This is one of the final models described in the **FIRST VERSION OF** "Cramming: Training a Language Model on a Single GPU in One Day". This is an *English*-language model pretrained like BERT, but with less compute. This one was trained for 24 hours on a single A6000 GPU. To use this model, you need the code from the repo at https://github.com/JonasGeiping/cramming tagged v1.13.

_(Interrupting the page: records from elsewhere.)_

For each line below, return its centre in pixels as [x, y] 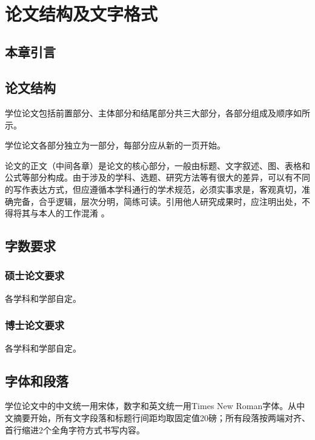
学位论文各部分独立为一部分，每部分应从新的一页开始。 [115, 145]
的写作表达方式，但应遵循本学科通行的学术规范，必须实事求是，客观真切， [153, 189]
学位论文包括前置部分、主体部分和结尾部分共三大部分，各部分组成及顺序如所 [157, 112]
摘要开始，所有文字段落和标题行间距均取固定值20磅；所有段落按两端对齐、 [161, 417]
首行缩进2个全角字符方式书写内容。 [75, 429]
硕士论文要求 [35, 275]
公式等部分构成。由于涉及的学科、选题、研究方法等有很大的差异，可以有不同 [157, 177]
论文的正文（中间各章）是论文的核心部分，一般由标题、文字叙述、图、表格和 [157, 165]
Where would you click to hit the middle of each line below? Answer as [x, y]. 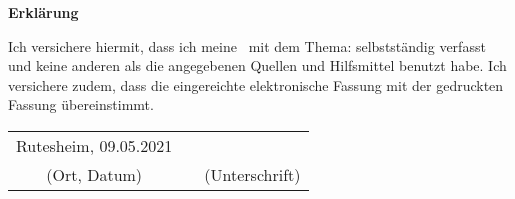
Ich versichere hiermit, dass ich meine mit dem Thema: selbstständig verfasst [247, 45]
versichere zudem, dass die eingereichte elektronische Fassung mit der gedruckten [256, 84]
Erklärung [43, 12]
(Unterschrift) [252, 174]
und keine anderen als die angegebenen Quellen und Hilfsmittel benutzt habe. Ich [257, 65]
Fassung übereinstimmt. [81, 104]
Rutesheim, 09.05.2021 [94, 145]
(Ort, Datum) [94, 174]
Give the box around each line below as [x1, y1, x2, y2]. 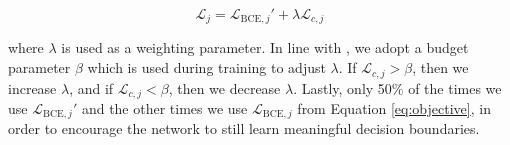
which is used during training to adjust [87, 57, 326, 78]
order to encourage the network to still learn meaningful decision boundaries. [8, 118, 480, 139]
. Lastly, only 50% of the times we [293, 77, 502, 98]
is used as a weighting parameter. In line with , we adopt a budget [61, 37, 469, 58]
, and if [69, 77, 114, 98]
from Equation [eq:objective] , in [297, 97, 491, 118]
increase [8, 77, 57, 98]
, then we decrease [168, 77, 281, 98]
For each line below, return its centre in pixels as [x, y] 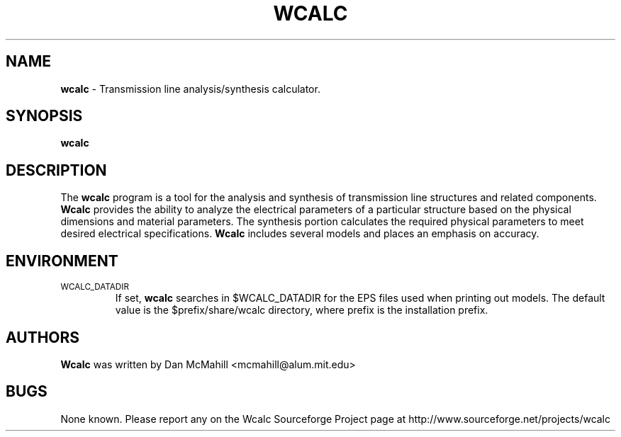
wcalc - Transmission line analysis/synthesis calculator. [190, 89]
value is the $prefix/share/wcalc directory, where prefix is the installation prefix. [302, 310]
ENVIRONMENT [62, 261]
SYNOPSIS [44, 116]
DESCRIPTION [56, 170]
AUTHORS [43, 337]
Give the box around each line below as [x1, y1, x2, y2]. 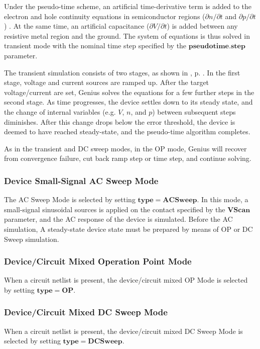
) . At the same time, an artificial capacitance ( [4, 21, 150, 31]
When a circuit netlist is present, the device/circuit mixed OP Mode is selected [4, 275, 248, 285]
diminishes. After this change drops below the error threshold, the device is [4, 116, 235, 127]
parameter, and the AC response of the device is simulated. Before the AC [4, 214, 233, 224]
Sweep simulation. [4, 233, 59, 244]
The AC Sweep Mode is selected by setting [4, 194, 136, 205]
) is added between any [167, 21, 238, 31]
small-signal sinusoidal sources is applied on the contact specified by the [4, 204, 225, 214]
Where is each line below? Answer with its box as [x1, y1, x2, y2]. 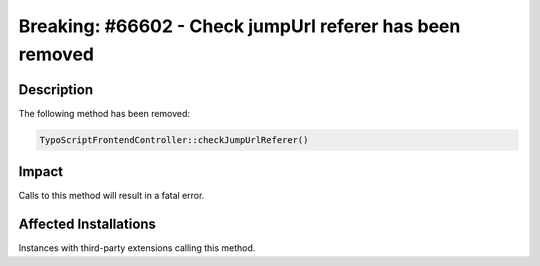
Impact [18, 163, 64, 180]
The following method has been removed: [18, 107, 190, 119]
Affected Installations [18, 216, 157, 233]
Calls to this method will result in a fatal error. [18, 190, 205, 202]
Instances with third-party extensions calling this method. [18, 242, 256, 254]
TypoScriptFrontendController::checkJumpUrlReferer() [39, 134, 309, 145]
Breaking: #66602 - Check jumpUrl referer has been [18, 15, 461, 37]
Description [18, 81, 94, 98]
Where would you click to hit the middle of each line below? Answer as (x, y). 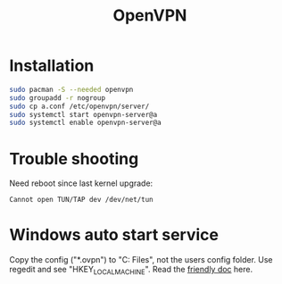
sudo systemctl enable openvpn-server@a (86, 123)
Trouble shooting (74, 159)
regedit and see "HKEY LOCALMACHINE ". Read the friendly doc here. (131, 271)
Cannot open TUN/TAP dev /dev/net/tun (81, 200)
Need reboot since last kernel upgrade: (81, 183)
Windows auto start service (114, 235)
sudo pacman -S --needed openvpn (71, 89)
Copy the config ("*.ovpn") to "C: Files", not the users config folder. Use (141, 260)
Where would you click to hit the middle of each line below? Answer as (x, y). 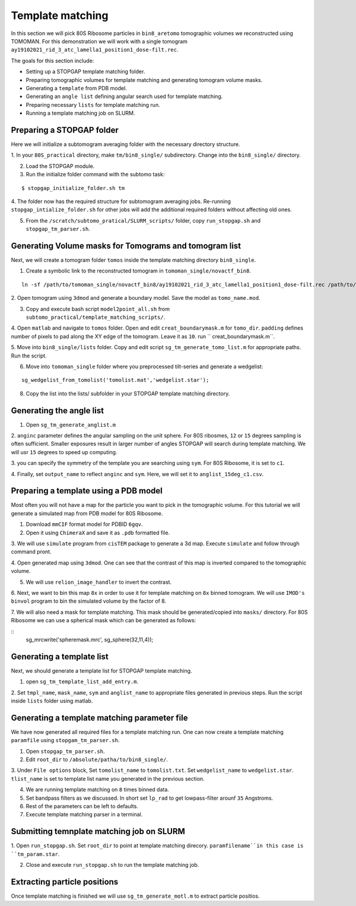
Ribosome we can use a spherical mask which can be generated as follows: (104, 620)
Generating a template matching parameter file (99, 717)
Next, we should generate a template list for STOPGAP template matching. (101, 670)
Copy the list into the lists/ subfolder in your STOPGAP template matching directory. (128, 393)
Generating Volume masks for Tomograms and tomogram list (126, 245)
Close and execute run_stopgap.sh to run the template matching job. (112, 865)
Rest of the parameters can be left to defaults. (82, 806)
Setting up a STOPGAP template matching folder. (85, 72)
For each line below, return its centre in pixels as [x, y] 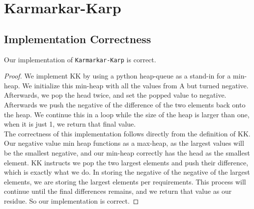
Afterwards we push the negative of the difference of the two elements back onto [125, 105]
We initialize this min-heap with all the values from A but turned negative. [135, 85]
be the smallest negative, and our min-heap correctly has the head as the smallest [127, 152]
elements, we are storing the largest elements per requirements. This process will [125, 181]
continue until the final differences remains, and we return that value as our [118, 191]
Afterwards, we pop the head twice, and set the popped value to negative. [115, 95]
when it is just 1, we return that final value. [70, 124]
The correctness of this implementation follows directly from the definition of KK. [127, 133]
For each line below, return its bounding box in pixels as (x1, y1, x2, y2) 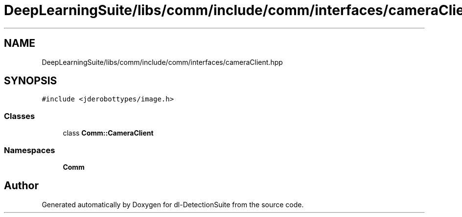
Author (4, 179, 39, 192)
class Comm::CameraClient (63, 129, 154, 138)
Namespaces (4, 145, 55, 155)
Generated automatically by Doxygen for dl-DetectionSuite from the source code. (42, 200, 304, 209)
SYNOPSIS (4, 75, 57, 87)
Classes (4, 111, 35, 121)
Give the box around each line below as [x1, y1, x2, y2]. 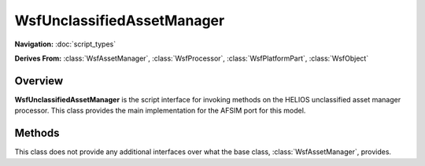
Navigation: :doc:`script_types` [14, 39, 116, 49]
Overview [14, 74, 64, 87]
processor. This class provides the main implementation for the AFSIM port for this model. [14, 106, 306, 116]
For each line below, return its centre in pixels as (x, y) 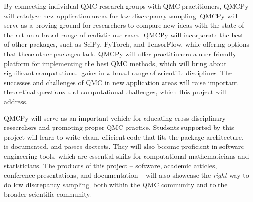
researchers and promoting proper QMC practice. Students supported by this (119, 127)
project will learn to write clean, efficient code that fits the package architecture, (124, 137)
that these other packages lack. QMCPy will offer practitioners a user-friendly (120, 53)
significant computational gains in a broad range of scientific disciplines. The (118, 73)
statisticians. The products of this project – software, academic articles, (110, 165)
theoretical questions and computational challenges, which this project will (115, 92)
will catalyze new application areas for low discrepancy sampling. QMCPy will (121, 15)
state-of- (234, 25)
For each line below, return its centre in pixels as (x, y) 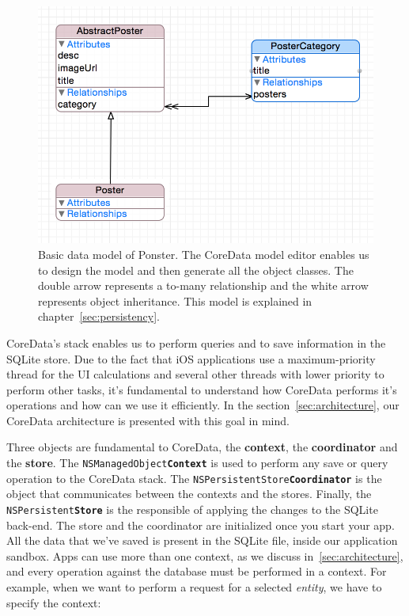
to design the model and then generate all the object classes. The (196, 270)
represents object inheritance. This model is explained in (175, 300)
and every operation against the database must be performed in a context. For (197, 571)
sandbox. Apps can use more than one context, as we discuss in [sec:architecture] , (205, 555)
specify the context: (54, 602)
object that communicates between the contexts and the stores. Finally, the (189, 494)
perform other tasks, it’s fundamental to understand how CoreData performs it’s (202, 389)
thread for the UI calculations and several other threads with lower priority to (195, 374)

You can find the paper here (linked to the old version on arxiv): https://arxiv.org/abs/2212.14034/v1, and the abstract below:

> Recent trends in language modeling have focused on increasing performance through scaling, and have resulted in an environment where training language models is out of reach for most researchers and practitioners. While most in the community are asking how to push the limits of extreme computation, we ask the opposite question:
How far can we get with a single GPU in just one day?
> We investigate the downstream performance achievable with a transformer-based language model trained completely from scratch with masked language modeling for a single day on a single consumer GPU. Aside from re-analyzing nearly all components of the pretraining pipeline for this scenario and providing a modified pipeline with performance close to BERT, we investigate why scaling down is hard, and which modifications actually improve performance in this scenario. We provide evidence that even in this constrained setting, performance closely follows scaling laws observed in large-compute settings. Through the lens of scaling laws, we categorize a range of recent improvements to training and architecture and discuss their merit and practical applicability (or lack thereof) for the limited compute setting.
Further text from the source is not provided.